[[ Task material open ]]

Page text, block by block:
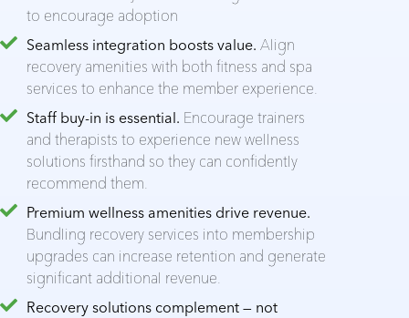
to encourage adoption
Seamless integration boosts value. Align
recovery amenities with both fitness and spa
services to enhance the member experience.
Staff buy-in is essential. Encourage trainers
and therapists to experience new wellness
solutions firsthand so they can confidently
recommend them.
Premium wellness amenities drive revenue.
Bundling recovery services into membership
upgrades can increase retention and generate
significant additional revenue.
Recovery solutions complement — not

[[ Task material closed ]]

When you repeat the records, reproduce each line exactly and drop the images.

Page text, block by block:
to encourage adoption
Seamless integration boosts value. Align
recovery amenities with both fitness and spa
services to enhance the member experience.
Staff buy-in is essential. Encourage trainers
and therapists to experience new wellness
solutions firsthand so they can confidently
recommend them.
Premium wellness amenities drive revenue.
Bundling recovery services into membership
upgrades can increase retention and generate
significant additional revenue.
Recovery solutions complement — not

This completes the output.